Please print the whole listing again, exactly as shown.

= = = = = = =

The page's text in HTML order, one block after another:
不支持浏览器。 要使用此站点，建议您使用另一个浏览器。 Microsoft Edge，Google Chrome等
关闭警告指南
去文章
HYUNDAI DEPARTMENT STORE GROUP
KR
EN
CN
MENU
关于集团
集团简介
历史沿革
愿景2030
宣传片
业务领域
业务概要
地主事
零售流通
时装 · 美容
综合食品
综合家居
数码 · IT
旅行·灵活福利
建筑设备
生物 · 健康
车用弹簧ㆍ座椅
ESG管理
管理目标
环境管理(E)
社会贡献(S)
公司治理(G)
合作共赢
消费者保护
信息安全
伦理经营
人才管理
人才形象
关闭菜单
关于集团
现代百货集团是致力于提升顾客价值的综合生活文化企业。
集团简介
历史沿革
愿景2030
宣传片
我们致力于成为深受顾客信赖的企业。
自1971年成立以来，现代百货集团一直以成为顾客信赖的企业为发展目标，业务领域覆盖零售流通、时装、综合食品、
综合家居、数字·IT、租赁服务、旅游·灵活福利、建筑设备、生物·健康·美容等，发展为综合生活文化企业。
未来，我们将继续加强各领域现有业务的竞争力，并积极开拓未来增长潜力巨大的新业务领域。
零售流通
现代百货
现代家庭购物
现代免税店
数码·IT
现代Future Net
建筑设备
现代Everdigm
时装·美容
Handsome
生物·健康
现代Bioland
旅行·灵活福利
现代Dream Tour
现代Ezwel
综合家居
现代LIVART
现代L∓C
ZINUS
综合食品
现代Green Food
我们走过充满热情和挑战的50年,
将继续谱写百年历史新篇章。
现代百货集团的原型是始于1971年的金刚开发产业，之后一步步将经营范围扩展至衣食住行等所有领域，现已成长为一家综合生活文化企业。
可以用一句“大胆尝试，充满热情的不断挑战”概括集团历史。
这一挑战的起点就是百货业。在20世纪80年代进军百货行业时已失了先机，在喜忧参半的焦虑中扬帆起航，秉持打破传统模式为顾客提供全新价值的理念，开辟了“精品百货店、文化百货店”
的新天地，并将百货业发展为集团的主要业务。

= = = = = = =

--- ANSWER SECTION ---
The page's text in HTML order, one block after another:
不支持浏览器。 要使用此站点，建议您使用另一个浏览器。 Microsoft Edge，Google Chrome等
关闭警告指南
去文章
HYUNDAI DEPARTMENT STORE GROUP
KR
EN
CN
MENU
关于集团
集团简介
历史沿革
愿景2030
宣传片
业务领域
业务概要
地主事
零售流通
时装 · 美容
综合食品
综合家居
数码 · IT
旅行·灵活福利
建筑设备
生物 · 健康
车用弹簧ㆍ座椅
ESG管理
管理目标
环境管理(E)
社会贡献(S)
公司治理(G)
合作共赢
消费者保护
信息安全
伦理经营
人才管理
人才形象
关闭菜单
关于集团
现代百货集团是致力于提升顾客价值的综合生活文化企业。
集团简介
历史沿革
愿景2030
宣传片
我们致力于成为深受顾客信赖的企业。
自1971年成立以来，现代百货集团一直以成为顾客信赖的企业为发展目标，业务领域覆盖零售流通、时装、综合食品、
综合家居、数字·IT、租赁服务、旅游·灵活福利、建筑设备、生物·健康·美容等，发展为综合生活文化企业。
未来，我们将继续加强各领域现有业务的竞争力，并积极开拓未来增长潜力巨大的新业务领域。
零售流通
现代百货
现代家庭购物
现代免税店
数码·IT
现代Future Net
建筑设备
现代Everdigm
时装·美容
Handsome
生物·健康
现代Bioland
旅行·灵活福利
现代Dream Tour
现代Ezwel
综合家居
现代LIVART
现代L∓C
ZINUS
综合食品
现代Green Food
我们走过充满热情和挑战的50年,
将继续谱写百年历史新篇章。
现代百货集团的原型是始于1971年的金刚开发产业，之后一步步将经营范围扩展至衣食住行等所有领域，现已成长为一家综合生活文化企业。
可以用一句“大胆尝试，充满热情的不断挑战”概括集团历史。
这一挑战的起点就是百货业。在20世纪80年代进军百货行业时已失了先机，在喜忧参半的焦虑中扬帆起航，秉持打破传统模式为顾客提供全新价值的理念，开辟了“精品百货店、文化百货店”
的新天地，并将百货业发展为集团的主要业务。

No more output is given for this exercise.